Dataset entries

--------

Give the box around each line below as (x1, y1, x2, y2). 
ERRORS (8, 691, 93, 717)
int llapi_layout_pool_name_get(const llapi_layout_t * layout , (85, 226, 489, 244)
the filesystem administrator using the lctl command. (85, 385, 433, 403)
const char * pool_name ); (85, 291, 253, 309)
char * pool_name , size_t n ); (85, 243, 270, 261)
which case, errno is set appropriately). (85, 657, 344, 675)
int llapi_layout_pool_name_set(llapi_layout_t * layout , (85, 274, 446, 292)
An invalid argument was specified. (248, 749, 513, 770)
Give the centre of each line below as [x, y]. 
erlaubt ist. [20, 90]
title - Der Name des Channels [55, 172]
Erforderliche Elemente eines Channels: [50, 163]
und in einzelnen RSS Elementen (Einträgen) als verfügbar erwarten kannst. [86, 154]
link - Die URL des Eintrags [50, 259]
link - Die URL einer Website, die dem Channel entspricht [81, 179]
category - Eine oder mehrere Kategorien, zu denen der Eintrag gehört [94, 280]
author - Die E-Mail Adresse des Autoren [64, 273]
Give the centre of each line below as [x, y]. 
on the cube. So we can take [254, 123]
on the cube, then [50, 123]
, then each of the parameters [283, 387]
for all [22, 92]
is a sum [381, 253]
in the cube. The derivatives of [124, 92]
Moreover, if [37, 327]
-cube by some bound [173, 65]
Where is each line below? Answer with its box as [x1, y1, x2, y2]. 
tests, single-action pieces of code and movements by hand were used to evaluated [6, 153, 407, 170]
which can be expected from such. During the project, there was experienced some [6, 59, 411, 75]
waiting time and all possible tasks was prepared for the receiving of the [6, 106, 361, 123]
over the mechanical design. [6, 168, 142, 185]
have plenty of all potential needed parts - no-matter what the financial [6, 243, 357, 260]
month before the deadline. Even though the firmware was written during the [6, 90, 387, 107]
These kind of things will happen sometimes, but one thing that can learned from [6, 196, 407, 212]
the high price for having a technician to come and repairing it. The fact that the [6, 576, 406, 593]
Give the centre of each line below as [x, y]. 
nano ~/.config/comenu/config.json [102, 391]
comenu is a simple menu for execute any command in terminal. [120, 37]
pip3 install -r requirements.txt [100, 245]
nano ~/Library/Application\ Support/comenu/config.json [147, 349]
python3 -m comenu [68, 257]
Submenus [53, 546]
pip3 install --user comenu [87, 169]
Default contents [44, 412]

--------

▸ Problem details
What lines in the records contain the word "install"? Return each one.

▸ Answer for the task
pip3 install -r requirements.txt [100, 245]
pip3 install --user comenu [87, 169]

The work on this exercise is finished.